* Problem
All entries are to be copied verbatim, while the pictures stay out.

* Provided material

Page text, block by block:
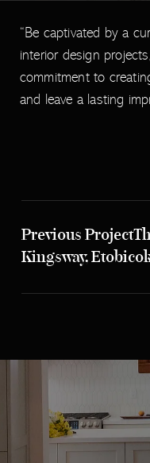
“Be captivated by a
interior design
commitment to
and leave a lasting
Previous Project
Kingsway,
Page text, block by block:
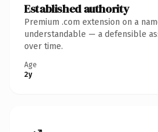
Established authority
Premium .com extension on a
understandable — a defensible
over time.
Age
2y
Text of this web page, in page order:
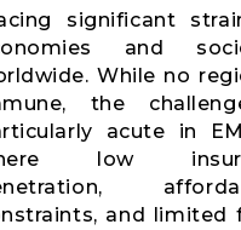
significant
and
While no
the
acute in
low
and limited
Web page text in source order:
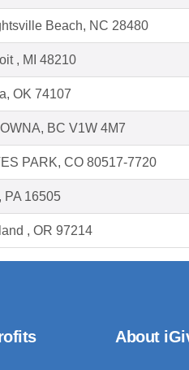
Beach, NC 28480
, MI 48210
OK 74107
BC V1W 4M7
PARK, CO 80517-7720
PA 16505
, OR 97214
About
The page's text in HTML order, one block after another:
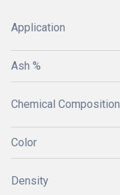
Application
Ash %
Chemical Composition
Color
Density
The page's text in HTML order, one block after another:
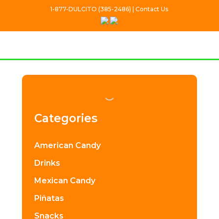
1-877-DULCITO (385-2486) | Contact Us
Categories
American Candy
Drinks
Mexican Candy
Piñatas
Snacks
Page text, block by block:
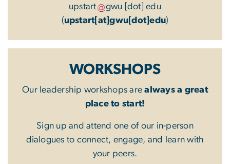
upstart
gwu [dot]edu
(upstart[at]gwu[dot]edu)
WORKSHOPS
Our leadership workshops arealways a great
place to start!
Sign up and attend one of our in-person
dialogues to connect, engage, and learn with
your peers.
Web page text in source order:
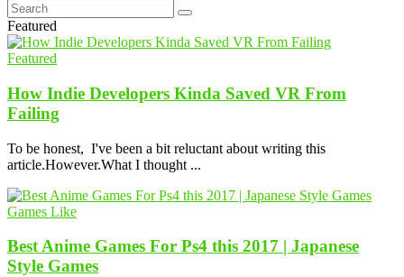
Featured
Featured
How Indie Developers Kinda Saved VR From
Failing
To be honest, I've been a bit reluctant about writing this
article.However.What I thought ...
Games Like
Best Anime Games For Ps4 this 2017 | Japanese
Style Games

* Response to this task
Page text, block by block:
“Be captivated by a
interior design
commitment to
and leave a lasting
Previous Project
Kingsway,
Page text, block by block:
Established authority
Premium .com extension on a
understandable — a defensible
over time.
Age
2y
Text of this web page, in page order:
significant
and
While no
the
acute in
low
and limited
Web page text in source order:
Beach, NC 28480
, MI 48210
OK 74107
BC V1W 4M7
PARK, CO 80517-7720
PA 16505
, OR 97214
About
The page's text in HTML order, one block after another:
Application
Ash %
Chemical Composition
Color
Density
The page's text in HTML order, one block after another:
1-877-DULCITO (385-2486) | Contact Us
Categories
American Candy
Drinks
Mexican Candy
Piñatas
Snacks
Page text, block by block:
upstart
gwu [dot]edu
(upstart[at]gwu[dot]edu)
WORKSHOPS
Our leadership workshops arealways a great
place to start!
Sign up and attend one of our in-person
dialogues to connect, engage, and learn with
your peers.
Web page text in source order:
Featured
Featured
How Indie Developers Kinda Saved VR From
Failing
To be honest, I've been a bit reluctant about writing this
article.However.What I thought ...
Games Like
Best Anime Games For Ps4 this 2017 | Japanese
Style Games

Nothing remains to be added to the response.